= Compliance (physiology) =

Ability of a biological organ to distend
Compliance is the ability of a hollow organ (vessel) to distend and increase volume with increasing transmural pressure or the tendency of a hollow organ to resist recoil toward its original dimensions on application of a distending or compressing force. The reciprocal of compliance is elastance, a measure of the tendency of a hollow organ to recoil toward its original dimensions upon removal of a distending or compressing force.

==Blood vessels==
The terms elastance and compliance are of particular significance in cardiovascular physiology and respiratory physiology. In compliance, an increase in volume occurs in a vessel when the pressure in that vessel is increased. The tendency of the arteries and veins to stretch in response to pressure has a large effect on perfusion and blood pressure. This physically means that blood vessels with a higher compliance deform easier than lower compliance blood vessels under the same pressure and volume conditions.
Venous compliance is approximately 30 times larger than arterial compliance.
Compliance is calculated using the following equation, where $\Delta V$ is the change in volume (mL), and $\Delta P$ is the change in pressure (mmHg):
$C = \frac{ \Delta V}{ \Delta P}$

Physiologic compliance is generally in agreement with the above and adds $\tfrac{dP}{dt}$ as a common academic physiologic measurement of both pulmonary and cardiac tissues. Adaptation of equations initially applied to rubber and latex allow modeling of the dynamics of pulmonary and cardiac tissue compliance.

Veins have a much higher compliance than arteries (largely due to their thinner walls.) Veins which are abnormally compliant can be associated with edema. Pressure stockings are sometimes used to externally reduce compliance, and thus keep blood from pooling in the legs.

 Vasodilation and vasoconstriction are complex phenomena; they are functions not merely of the fluid mechanics of pressure and tissue elasticity but also of active homeostatic regulation with hormones and cell signaling, in which the body produces endogenous vasodilators and vasoconstrictors to modify its vessels' compliance. For example, the muscle tone of the smooth muscle tissue of the tunica media can be adjusted by the renin–angiotensin system. In patients whose endogenous homeostatic regulation is not working well, dozens of pharmaceutical drugs that are also vasoactive can be added. The response of vessels to such vasoactive substances is called vasoactivity (or sometimes vasoreactivity). Vasoactivity can vary between persons because of genetic and epigenetic differences, and it can be impaired by pathosis and by age. This makes the topic of haemodynamic response (including vascular compliance and vascular resistance) a matter of medical and pharmacologic complexity beyond mere hydraulic considerations (which are complex enough by themselves).

The relationship between vascular compliance, pressure, and flow rate is:$$Q=C\frac{\mathrm{d}P}{\mathrm{d}t}=\mathrm{(flow rate)(cm^3/sec)}$$

===Arterial compliance===

The classic definition by MP Spencer and AB Denison of compliance ($C$) is the change in arterial blood volume ($\Delta V$) due to a given change in arterial blood pressure ($\Delta P$). They wrote this in the "Handbook of Physiology" in 1963 in work entitled "Pulsatile Flow in the Vascular System". So, $C=\frac{\Delta V}{\Delta P}$.

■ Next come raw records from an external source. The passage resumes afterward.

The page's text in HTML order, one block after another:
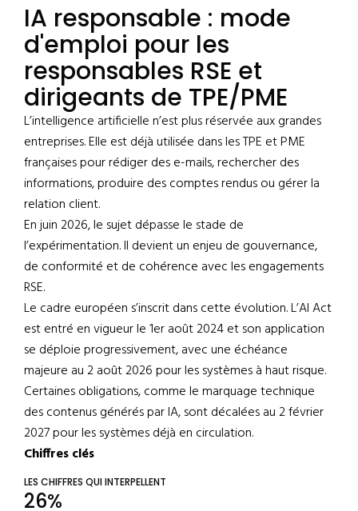
IA responsable : mode
d'emploi pour les
responsables RSE et
dirigeants de TPE/PME
L’intelligence artificielle n’est plus réservée aux grandes
entreprises. Elle est déjà utilisée dans les TPE et PME
françaises pour rédiger des e-mails, rechercher des
informations, produire des comptes rendus ou gérer la
relation client.
En juin 2026, le sujet dépasse le stade de
l’expérimentation. Il devient un enjeu de gouvernance,
de conformité et de cohérence avec les engagements
RSE.
Le cadre européen s’inscrit dans cette évolution. L’AI Act
est entré en vigueur le 1er août 2024 et son application
se déploie progressivement, avec une échéance
majeure au 2 août 2026 pour les systèmes à haut risque.
Certaines obligations, comme le marquage technique
des contenus générés par IA, sont décalées au 2 février
2027 pour les systèmes déjà en circulation.
Chiffres clés
LES CHIFFRES QUI INTERPELLENT
26%

Arterial compliance is an index of the elasticity of large arteries such as the thoracic aorta. Arterial compliance is an important cardiovascular risk factor. Compliance diminishes with age and menopause. Arterial compliance is measured by ultrasound as a pressure (carotid artery) and volume (outflow into aorta) relationship.

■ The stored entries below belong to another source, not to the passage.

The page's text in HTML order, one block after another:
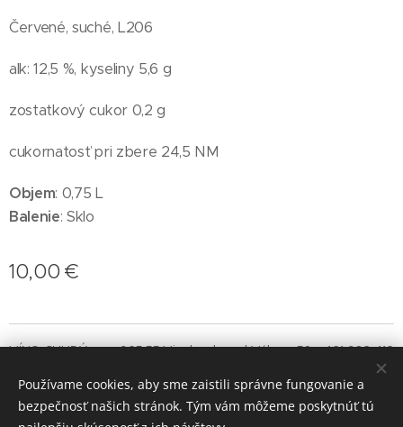
Červené, suché, L206
alk: 12,5 %, kyseliny 5,6 g
zostatkový cukor 0,2 g
cukornatosť pri zbere 24,5 NM
Objem: 0,75 L
Balenie: Sklo
10,00 €
VÍNO CHUDÝ,s.r.o., 925 55 Vinohrady nad Váhom 56, +421 903 412
Cookies
Používame cookies, aby sme zaistili správne fungovanie a
bezpečnosť našich stránok. Tým vám môžeme poskytnúť tú
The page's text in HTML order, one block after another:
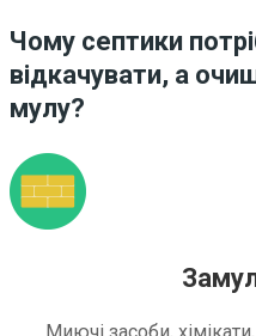
Чому септики
відкачувати, а
мулу?
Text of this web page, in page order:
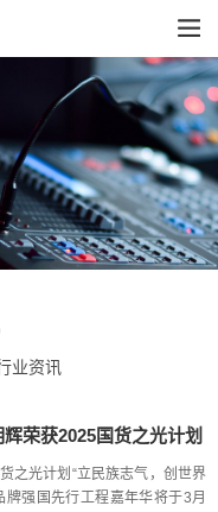
业资讯
荣获2025国货之光计划
之光计划“立民族志气，创世界
牌强国先行工程嘉年华将于3月
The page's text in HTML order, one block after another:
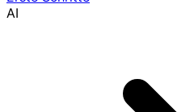
AI
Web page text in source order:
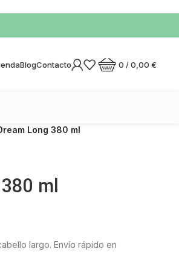
BlogContacto 0 /0,00 €
Long 380 ml
ml
largo. Envío rápido en

Compliance, in simple terms, is the degree to which a container experiences pressure or force without disruption. It is used as an indication of arterial stiffness. An increase in the age and also in the systolic blood pressure (SBP) is accompanied with decrease on arterial compliance.

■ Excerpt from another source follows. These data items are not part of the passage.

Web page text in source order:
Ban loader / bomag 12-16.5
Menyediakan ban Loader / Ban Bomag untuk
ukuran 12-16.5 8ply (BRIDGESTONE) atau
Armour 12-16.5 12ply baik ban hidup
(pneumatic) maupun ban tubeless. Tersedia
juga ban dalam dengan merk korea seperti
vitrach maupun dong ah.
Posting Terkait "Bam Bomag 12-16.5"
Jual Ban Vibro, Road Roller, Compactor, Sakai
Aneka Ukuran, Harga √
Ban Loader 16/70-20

Endothelial dysfunction results in reduced compliance (increased arterial stiffness), especially in the smaller arteries. This is characteristic of patients with hypertension. However, it may be seen in normotensive patients (with normal blood pressure) before the appearance of clinical hypertension. Reduced arterial compliance is also seen in patients with diabetes and also in smokers. It is actually a part of a vicious cycle that further elevates blood pressure, aggravates atherosclerosis (hardening of the arteries), and leads to increased cardiovascular risk. Arterial compliance can be measured by several techniques. Most of them are invasive and are not clinically appropriate. Pulse contour analysis is a non-invasive method that allows easy measurement of arterial elasticity to identify patients at risk for cardiovascular events.